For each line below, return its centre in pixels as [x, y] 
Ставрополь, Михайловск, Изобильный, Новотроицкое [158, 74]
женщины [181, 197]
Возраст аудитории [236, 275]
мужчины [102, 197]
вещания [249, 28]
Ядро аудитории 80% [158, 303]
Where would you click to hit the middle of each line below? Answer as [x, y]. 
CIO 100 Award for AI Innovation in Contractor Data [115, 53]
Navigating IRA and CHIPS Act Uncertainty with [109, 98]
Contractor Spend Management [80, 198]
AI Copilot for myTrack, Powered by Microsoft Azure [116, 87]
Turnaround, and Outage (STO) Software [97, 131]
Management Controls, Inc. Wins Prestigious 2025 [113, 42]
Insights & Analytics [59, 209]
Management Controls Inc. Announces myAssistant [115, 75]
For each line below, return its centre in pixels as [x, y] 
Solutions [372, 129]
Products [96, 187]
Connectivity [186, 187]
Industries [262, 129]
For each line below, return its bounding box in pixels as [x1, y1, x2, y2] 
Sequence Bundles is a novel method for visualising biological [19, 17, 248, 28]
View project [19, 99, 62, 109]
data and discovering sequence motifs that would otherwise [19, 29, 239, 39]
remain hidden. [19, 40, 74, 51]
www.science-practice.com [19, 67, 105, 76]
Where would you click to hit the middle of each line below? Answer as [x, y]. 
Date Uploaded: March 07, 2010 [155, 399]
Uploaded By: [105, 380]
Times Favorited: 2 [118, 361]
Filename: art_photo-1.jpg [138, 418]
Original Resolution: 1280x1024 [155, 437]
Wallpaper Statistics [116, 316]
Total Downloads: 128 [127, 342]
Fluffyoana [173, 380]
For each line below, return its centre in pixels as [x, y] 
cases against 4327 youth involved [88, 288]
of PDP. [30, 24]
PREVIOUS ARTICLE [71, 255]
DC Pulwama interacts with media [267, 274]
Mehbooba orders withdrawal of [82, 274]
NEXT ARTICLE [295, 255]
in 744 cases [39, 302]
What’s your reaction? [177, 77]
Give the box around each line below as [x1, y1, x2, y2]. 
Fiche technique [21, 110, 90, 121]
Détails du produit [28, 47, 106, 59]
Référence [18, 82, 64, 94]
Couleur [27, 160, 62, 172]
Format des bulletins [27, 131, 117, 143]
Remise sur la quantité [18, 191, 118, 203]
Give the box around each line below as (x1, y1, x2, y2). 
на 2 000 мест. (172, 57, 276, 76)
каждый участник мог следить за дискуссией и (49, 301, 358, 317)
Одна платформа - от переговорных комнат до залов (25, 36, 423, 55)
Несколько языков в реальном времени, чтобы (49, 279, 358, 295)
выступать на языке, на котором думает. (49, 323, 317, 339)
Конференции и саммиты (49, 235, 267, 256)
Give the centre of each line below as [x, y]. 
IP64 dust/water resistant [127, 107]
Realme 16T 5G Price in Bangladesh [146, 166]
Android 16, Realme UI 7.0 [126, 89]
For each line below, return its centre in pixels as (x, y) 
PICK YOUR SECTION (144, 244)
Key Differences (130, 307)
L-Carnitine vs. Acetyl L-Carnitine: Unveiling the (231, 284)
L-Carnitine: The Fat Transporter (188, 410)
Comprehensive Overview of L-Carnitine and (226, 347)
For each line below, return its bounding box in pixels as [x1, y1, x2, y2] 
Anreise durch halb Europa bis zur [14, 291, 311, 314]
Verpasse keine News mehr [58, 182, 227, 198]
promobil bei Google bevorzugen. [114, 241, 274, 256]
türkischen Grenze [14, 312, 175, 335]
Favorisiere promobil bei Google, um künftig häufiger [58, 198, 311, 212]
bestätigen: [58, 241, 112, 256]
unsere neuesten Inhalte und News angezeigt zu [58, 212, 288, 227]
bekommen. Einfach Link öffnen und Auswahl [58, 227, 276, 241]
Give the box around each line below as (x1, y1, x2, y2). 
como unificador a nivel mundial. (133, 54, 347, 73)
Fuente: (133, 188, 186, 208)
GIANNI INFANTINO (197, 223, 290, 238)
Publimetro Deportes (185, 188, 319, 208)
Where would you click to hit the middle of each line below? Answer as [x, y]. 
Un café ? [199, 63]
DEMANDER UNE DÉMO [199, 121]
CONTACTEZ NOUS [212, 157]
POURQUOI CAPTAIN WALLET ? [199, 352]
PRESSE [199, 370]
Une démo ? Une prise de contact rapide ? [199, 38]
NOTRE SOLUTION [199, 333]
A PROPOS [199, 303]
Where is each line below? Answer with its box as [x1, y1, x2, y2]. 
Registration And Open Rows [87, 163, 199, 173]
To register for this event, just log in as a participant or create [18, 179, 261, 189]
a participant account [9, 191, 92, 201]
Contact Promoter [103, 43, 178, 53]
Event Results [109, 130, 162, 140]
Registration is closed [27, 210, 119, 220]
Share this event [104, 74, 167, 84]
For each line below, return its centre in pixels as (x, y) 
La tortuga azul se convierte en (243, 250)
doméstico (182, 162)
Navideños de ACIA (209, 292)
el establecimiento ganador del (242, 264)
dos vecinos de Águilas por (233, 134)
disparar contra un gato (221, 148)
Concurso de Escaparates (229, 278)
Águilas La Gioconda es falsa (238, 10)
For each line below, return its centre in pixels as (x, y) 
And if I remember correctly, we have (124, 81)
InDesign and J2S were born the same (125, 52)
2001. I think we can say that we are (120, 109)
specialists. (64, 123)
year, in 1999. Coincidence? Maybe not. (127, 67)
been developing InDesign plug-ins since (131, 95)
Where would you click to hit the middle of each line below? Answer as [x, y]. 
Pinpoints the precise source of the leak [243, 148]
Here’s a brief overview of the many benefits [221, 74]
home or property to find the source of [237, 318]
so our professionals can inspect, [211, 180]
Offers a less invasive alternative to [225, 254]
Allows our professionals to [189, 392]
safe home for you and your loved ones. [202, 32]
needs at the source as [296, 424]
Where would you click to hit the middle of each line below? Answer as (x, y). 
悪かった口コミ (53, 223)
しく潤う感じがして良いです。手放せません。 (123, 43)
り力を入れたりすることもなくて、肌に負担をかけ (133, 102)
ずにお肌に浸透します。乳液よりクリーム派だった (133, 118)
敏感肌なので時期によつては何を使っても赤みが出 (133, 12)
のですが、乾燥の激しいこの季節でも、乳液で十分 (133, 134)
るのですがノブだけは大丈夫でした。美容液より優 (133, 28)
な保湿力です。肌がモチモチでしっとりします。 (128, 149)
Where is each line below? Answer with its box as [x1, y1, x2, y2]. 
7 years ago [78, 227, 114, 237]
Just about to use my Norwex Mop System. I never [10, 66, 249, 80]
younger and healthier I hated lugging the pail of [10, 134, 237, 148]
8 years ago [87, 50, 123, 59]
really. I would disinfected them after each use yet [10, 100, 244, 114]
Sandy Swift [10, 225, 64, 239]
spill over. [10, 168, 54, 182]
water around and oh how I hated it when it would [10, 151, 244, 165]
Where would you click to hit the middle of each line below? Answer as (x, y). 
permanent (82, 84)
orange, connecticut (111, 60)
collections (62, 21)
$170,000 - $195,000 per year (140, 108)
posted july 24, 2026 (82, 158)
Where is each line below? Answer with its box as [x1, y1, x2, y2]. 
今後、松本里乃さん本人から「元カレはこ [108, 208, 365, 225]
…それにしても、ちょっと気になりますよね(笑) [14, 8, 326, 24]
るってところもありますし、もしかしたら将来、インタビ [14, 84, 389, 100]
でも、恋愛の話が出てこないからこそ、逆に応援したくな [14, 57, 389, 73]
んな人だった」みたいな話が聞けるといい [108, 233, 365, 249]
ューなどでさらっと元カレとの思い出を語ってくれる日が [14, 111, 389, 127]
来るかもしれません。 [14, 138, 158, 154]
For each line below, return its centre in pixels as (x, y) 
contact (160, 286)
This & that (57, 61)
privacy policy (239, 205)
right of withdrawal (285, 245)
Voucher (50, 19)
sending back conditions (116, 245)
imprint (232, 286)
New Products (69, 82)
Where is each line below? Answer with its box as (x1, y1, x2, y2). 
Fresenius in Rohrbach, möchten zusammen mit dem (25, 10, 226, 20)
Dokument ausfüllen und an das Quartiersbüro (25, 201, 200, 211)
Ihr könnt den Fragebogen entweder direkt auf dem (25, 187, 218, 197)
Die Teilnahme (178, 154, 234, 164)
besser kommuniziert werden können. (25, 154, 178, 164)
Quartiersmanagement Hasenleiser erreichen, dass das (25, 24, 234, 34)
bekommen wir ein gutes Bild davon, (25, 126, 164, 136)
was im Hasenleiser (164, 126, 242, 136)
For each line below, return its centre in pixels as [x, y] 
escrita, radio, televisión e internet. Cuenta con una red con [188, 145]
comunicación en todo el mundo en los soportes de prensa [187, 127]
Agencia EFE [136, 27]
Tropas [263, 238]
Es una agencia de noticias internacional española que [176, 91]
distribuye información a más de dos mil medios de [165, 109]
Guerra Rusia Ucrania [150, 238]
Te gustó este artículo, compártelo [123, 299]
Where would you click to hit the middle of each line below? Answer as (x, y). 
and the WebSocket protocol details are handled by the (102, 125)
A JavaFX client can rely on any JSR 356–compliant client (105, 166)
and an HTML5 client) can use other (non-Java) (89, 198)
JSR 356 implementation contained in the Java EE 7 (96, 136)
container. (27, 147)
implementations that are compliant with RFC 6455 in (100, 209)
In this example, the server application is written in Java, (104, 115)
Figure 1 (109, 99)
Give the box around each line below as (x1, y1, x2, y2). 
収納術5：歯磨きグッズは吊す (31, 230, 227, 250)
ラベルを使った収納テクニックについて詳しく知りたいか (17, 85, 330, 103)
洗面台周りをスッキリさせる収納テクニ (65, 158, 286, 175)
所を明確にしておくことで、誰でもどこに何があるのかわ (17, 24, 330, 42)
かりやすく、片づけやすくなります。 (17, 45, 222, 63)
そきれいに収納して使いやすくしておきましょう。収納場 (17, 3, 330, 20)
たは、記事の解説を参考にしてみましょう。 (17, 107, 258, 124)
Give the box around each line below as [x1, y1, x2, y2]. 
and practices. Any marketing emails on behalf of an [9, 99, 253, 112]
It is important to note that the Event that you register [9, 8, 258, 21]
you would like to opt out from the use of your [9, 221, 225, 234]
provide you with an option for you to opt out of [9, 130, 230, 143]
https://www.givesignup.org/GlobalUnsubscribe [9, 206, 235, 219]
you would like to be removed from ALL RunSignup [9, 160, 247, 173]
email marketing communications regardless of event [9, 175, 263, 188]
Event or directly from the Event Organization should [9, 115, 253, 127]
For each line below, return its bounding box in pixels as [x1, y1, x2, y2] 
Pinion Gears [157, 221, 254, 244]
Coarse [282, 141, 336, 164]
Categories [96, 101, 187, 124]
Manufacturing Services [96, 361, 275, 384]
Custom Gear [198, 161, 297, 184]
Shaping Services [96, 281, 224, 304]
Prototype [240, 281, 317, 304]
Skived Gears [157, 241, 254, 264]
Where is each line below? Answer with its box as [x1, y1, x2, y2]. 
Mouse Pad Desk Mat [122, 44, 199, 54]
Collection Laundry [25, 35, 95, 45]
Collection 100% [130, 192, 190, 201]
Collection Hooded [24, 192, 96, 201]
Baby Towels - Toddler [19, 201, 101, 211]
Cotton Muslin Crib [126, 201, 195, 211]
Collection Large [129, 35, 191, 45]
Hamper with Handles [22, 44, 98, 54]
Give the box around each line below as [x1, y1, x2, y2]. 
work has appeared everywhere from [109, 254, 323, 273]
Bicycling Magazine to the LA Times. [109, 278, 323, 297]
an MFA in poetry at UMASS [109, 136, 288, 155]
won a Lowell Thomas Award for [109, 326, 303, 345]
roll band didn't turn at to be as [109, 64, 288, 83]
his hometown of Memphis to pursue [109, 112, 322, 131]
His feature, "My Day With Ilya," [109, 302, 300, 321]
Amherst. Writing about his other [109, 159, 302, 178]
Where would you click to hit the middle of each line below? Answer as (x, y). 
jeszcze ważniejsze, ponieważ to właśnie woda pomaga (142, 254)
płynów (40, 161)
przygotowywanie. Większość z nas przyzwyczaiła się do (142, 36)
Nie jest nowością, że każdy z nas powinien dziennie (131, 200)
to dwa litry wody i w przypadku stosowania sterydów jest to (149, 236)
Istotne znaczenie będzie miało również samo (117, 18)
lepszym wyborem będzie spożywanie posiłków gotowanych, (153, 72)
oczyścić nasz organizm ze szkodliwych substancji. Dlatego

■ **Task to complete**: Among the records, find all lines that include the string "hated" and return them.

■ **Solution**:
younger and healthier I hated lugging the pail of [10, 134, 237, 148]
water around and oh how I hated it when it would [10, 151, 244, 165]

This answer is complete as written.